Studies of Radiation Damage in Degenerate Silicon Irradiated at Low Temperatures

Abstract

Pulled (Czochralski) and float-zone $n$-type (NC,NF) and $p$-type (PC,PF) degenerate Si samples were irradiated in the 10-140°K temperature range, using 1-MeV electrons, and were studied by observing changes which occur in the dc conductivity $\sigma$ and Hall coefficient $R_H$ as a result of bombardment and various thermal treatments. For PC and PF, carrier removal rates remained practically constant at 0.7 and 1.1 ${\mathrm{cm}}^{-1\mathrm{}}$, respectively, for irradiation temperatures between 7 and 90°K. In contrast, NC and NF removal rates increased nearly exponentially with irradiation temperature above approximately 60°K, while below ≅60°K they were exceedingly small (${\mathrm{cm}}^{-1\mathrm{}}$). Radiation-induced recovery due to 350-keV electrons was observed in $n$-type Si. This effect exhibits a strange temperature dependence, being quite efficient below a characteristic temperature and very inefficient above that temperature. The kinetics of radiation annealing at a given temperature is a superposition of two first-order processes. The metastable-pair model is compared with one based on a mobile interstitial.

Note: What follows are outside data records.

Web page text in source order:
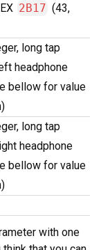
2B17 (43,
long tap
headphone
bellow for value
long tap
headphone
bellow for value
with one
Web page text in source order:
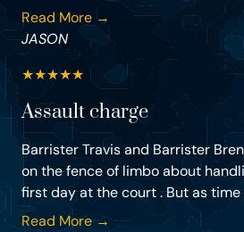
Read More →
JASON
★★★★★
Assault charge
Barrister Travis and Barrister
on the fence of limbo about
first day at the court . But as time
Read More →
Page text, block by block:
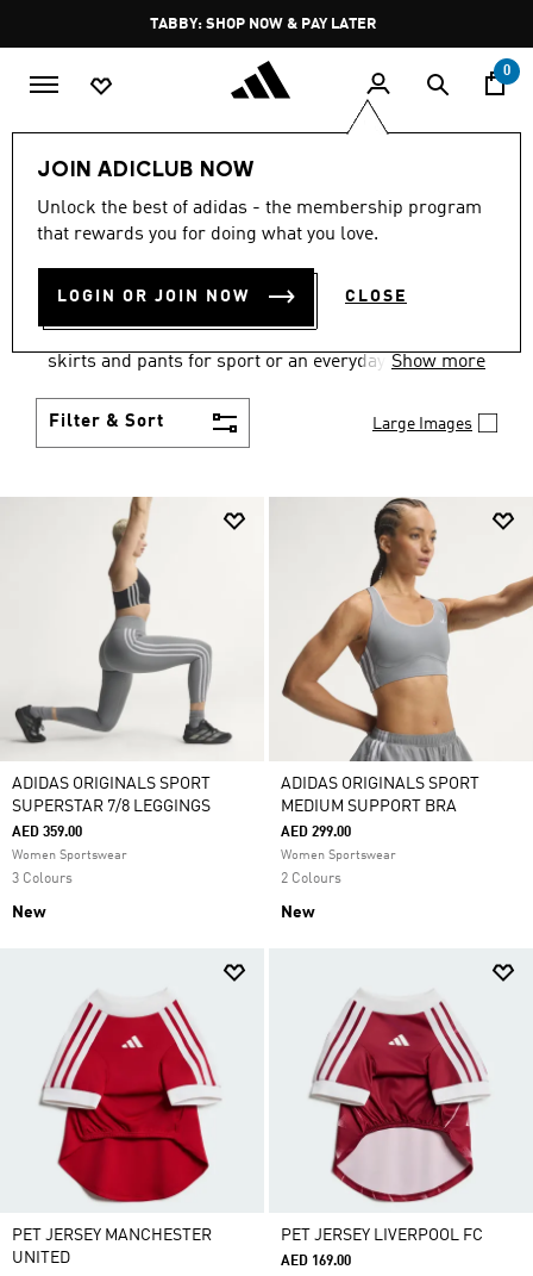
Pause
promotion
rotation
TABBY: SHOP NOW & PAY LATER
0
JOIN ADICLUB NOW
Unlock the best of adidas - the membership program
that rewards you for doing what you love.
LOGIN OR JOIN NOW CLOSE
Women Clothing
WOMEN'S CLOTHING
COLLECTION
(2668)
skirts and pants for sport or an everyday athletic
Show more
Filter & Sort Large Images
ADIDAS ORIGINALS SPORT
SUPERSTAR 7/8 LEGGINGS
AED 359.00
Women Sportswear
3 Colours
New
ADIDAS ORIGINALS SPORT
MEDIUM SUPPORT BRA
AED 299.00
Women Sportswear
2 Colours
New
PET JERSEY MANCHESTER
UNITED
PET JERSEY LIVERPOOL FC
AED 169.00
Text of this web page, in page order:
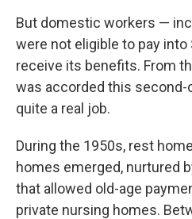
But domestic workers —
were not eligible to pay into
receive its benefits. From
was accorded this
quite a real job.
During the 1950s, rest
homes emerged, nurtured
that allowed old-age
private nursing homes.
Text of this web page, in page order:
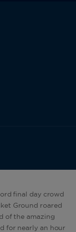
final day crowd
Ground roared
of the amazing
for nearly an hour
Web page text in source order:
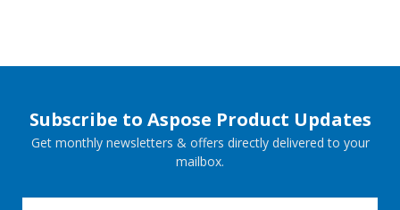
Subscribe to Aspose Product Updates
Get monthly newsletters & offers directly delivered to your
mailbox.
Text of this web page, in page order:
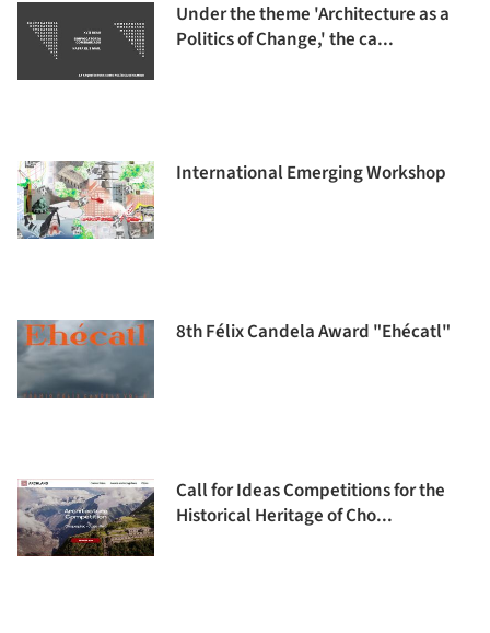
Under the theme 'Architecture as a
Politics of Change,' the ca...
International Emerging Workshop
8th Félix Candela Award "Ehécatl"
Call for Ideas Competitions for the
Historical Heritage of Cho...
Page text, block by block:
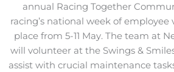
annual Racing Together
racing’s national week of
place from 5-11 May. The team at
will volunteer at the Swings &
assist with crucial maintenance
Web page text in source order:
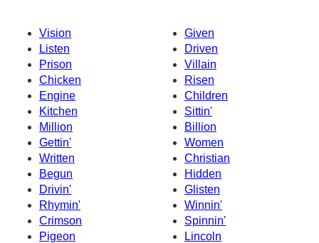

Defects introduced into degenerate Si at low temperatures show high resistance to thermal annealing, in contrast to the behavior of nondegenerate material. Isochronal annealing runs indicate that complete recovery occurs only around 1000°K. Some of the recovery stages are tentatively identified with specific defect structures previously reported in the literature. Detailed results of isothermal annealing experiments in the first recovery stage of $p$-type Si (295-265°K) are given.